Tool	Language	Event Format Support
Pact	Multi-language	JSON, Avro, Protobuf via plugins
Spring Cloud Contract	JVM	JSON, XML
AsyncAPI	Language-agnostic	Schema-agnostic

A practical contract testing workflow for event-driven choreography:

Consumer publishes a contract describing the event fields it expects
Producer fetches all consumer contracts before deploying a new schema version
CI runs contract verification. The producer sends a sample event matching the new schema, consumer validates it
If any consumer contract fails, the producer deploy is blocked
The producer team coordinates with the affected consumer team before retrying

This catches the class of bugs where a renamed field, changed data type, or removed optional field breaks a downstream service even though the schema registry allowed it.

Idempotency

Events may be delivered more than once. Network partitions, consumer crashes, and retry logic all cause duplicates. Services must handle duplicate events idempotently.

def handle_order_placed(event):
    # Check if already processed
    if order_processed(event.order_id):
        return

    # Process the order
    process_order(event.order_id)

    # Mark as processed
    mark_order_processed(event.order_id)

Use idempotency keys or check-before-act patterns to ensure re-processing is safe.

When Choreography Works

Choreography shines for simple, linear workflows where each step naturally follows from the previous. It works well in systems with many independent consumers of the same events (analytics, monitoring, notifications). Teams that value service independence and autonomous deployment tend to prefer it. It fits high-scale event streaming architectures like Kafka or Kinesis.

When Choreography Breaks Down

Choreography has limits.

Invisible workflows: You cannot look at one service and see the overall transaction. The behavior is scattered across many services. Debugging is harder.

No atomic transactions: There is no transaction boundary. Partial failures leave the system in inconsistent states. Compensation must handle this.

Event chain complexity: Long chains of events become hard to follow. A triggers B, B triggers C, C triggers D. When something goes wrong in D, tracing back through the chain is painful.

Cyclic dependencies: What if service A needs to know when service D finishes, but D is triggered by C which is triggered by B which is triggered by A? Cycles in event dependencies are difficult to manage.

Observability Challenges

Choreographed systems produce many events. Understanding the overall state of a transaction requires correlating events across services.

Correlation IDs: Every event in a transaction shares a correlation ID. Collect all events with the same correlation ID to reconstruct the transaction.

Distributed tracing: OpenTelemetry propagates trace context through events, giving you a single view of the event chain.

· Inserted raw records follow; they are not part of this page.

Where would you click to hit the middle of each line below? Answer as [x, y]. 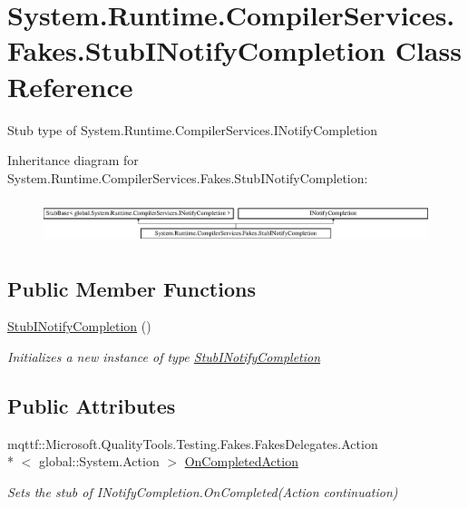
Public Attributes [92, 405]
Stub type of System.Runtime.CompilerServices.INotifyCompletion [193, 129]
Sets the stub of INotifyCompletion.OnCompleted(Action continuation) [203, 491]
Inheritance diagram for [73, 160]
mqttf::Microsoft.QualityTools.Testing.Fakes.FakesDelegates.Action [193, 443]
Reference [70, 86]
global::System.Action [99, 461]
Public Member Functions [132, 288]
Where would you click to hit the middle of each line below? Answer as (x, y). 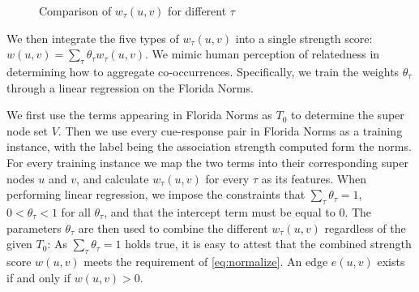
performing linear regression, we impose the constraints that (156, 194)
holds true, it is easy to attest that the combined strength (268, 244)
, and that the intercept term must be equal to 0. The (238, 211)
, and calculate (113, 178)
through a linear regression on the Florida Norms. (130, 87)
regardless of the (365, 228)
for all (76, 211)
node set (28, 130)
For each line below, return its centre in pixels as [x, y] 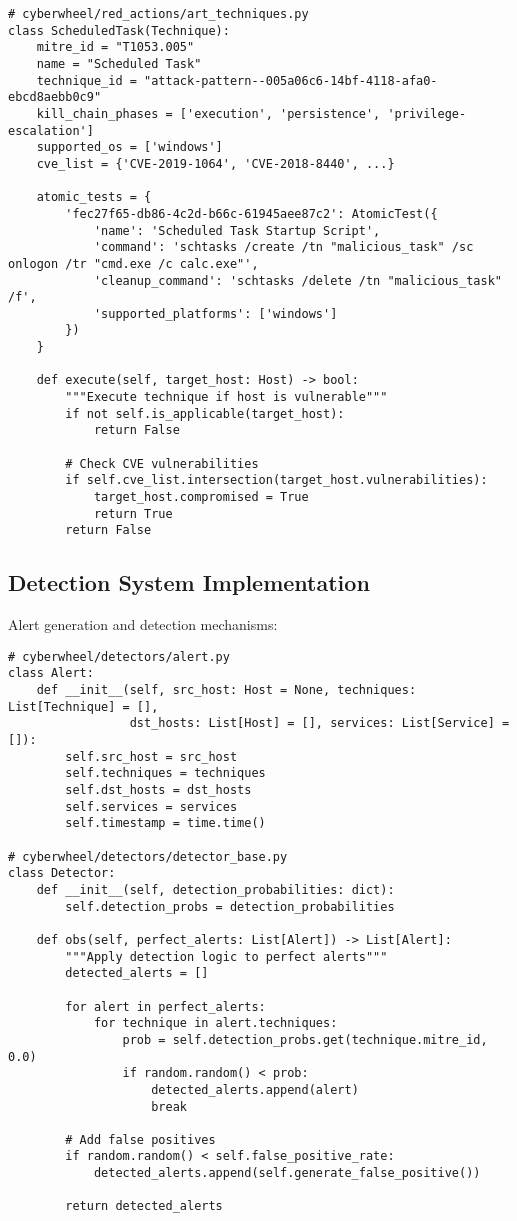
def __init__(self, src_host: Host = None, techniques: [226, 690]
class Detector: [62, 873]
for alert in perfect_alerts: [165, 1006]
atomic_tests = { [94, 197]
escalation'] [51, 130]
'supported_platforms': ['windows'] [215, 313]
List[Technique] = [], [83, 706]
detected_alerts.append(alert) [255, 1089]
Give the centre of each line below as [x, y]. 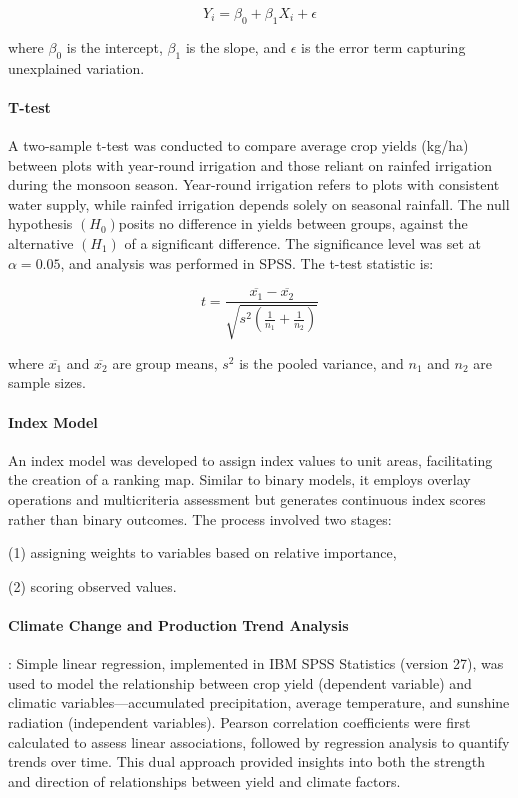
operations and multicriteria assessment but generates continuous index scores [247, 498]
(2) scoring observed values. [92, 585]
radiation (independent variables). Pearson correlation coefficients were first [239, 721]
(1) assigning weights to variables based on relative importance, [202, 552]
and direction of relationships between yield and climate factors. [204, 780]
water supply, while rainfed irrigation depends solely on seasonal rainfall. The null [259, 203]
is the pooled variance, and [321, 362]
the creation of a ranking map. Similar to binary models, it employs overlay [239, 479]
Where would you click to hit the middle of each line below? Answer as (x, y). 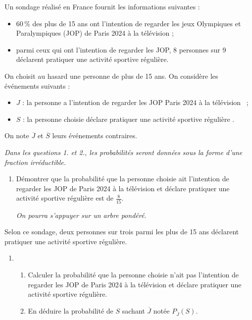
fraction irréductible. (35, 162)
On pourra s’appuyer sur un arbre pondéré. (81, 215)
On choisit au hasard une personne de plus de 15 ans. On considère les (111, 76)
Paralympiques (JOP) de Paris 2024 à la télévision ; (95, 33)
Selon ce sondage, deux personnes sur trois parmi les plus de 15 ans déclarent (122, 232)
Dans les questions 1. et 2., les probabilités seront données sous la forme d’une (124, 152)
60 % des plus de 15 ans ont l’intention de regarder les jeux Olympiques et (128, 23)
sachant (133, 310)
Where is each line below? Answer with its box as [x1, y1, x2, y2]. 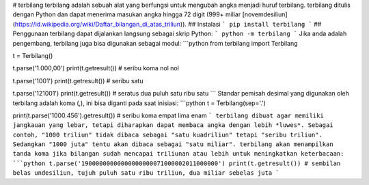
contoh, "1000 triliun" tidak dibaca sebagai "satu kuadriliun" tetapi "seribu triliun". [12, 130, 323, 139]
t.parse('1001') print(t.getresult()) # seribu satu [12, 76, 143, 85]
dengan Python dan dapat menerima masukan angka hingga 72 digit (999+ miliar [12, 10, 241, 18]
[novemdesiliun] [242, 10, 288, 18]
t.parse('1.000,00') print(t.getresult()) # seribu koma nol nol [12, 64, 179, 72]
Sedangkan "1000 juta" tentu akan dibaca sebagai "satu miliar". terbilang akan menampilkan [12, 141, 334, 148]
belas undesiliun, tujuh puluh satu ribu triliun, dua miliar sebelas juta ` [12, 169, 279, 177]
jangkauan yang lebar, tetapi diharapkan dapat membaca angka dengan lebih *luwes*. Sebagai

Event sourcing: Store all events in sequence. Replay to reconstruct state. This aligns well with choreography but adds storage overhead.

When to Use Choreography

Use choreography when:

Services are genuinely independent and decoupled
Workflows are simple and linear (A triggers B, B triggers C)
You want to avoid a single point of failure
Adding new steps should not require modifying a central orchestrator
Many independent consumers need to react to the same events (analytics, monitoring, notifications)
You are building an event streaming architecture (Kafka, Kinesis)
Teams value service autonomy and independent deployability

Avoid choreography when:

Workflows have complex branching or conditional paths
You need clear visibility into the entire workflow state
Compensation logic is complex and must be centralized
Debugging the workflow is critical for operations
You have cyclic dependencies in your event flow

Combining Choreography and Orchestration

The choice is not binary. Many systems use both.

Core business workflows with complex compensation logic often need orchestration. The orchestrator has the full picture and can manage failure cleanly.

Peripheral side effects (notifications, audit logs, analytics) are good candidates for choreography. These are typically fire-and-forget. If a notification fails, you do not want to roll back the whole order.

The pattern: orchestration for the critical path, choreography for everything else.

For event-driven architecture fundamentals, see event-driven architecture. For messaging infrastructure, see message queue types.

Choreography Failure Isolation

Choreography handles failures differently than orchestration. When an orchestrated service fails, the orchestrator decides whether to continue or roll back. That decision lives in one place. In choreography, failure handling is distributed across services.

If the notification service goes down, the order still processes. The customer just does not get an email. You can replay the notification later without reprocessing the order itself.

The catch: your event reactions need to be idempotent. If the notification fires twice, the customer should not get two emails. If inventory is released twice, the stock count should not go negative.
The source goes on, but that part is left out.